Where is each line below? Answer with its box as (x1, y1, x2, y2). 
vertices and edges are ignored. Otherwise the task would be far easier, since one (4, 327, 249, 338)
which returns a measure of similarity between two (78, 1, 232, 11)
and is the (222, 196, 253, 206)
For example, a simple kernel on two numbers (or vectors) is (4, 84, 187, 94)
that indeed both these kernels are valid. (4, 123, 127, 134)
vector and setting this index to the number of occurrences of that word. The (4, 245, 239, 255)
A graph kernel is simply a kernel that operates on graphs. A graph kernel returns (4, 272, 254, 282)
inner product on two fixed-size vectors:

● **Task prompt**: Exactly as it stands, output the whole listing.

● **Reply**:
Where is each line below? Answer with its box as (x1, y1, x2, y2). 
vertices and edges are ignored. Otherwise the task would be far easier, since one (4, 327, 249, 338)
which returns a measure of similarity between two (78, 1, 232, 11)
and is the (222, 196, 253, 206)
For example, a simple kernel on two numbers (or vectors) is (4, 84, 187, 94)
that indeed both these kernels are valid. (4, 123, 127, 134)
vector and setting this index to the number of occurrences of that word. The (4, 245, 239, 255)
A graph kernel is simply a kernel that operates on graphs. A graph kernel returns (4, 272, 254, 282)
inner product on two fixed-size vectors:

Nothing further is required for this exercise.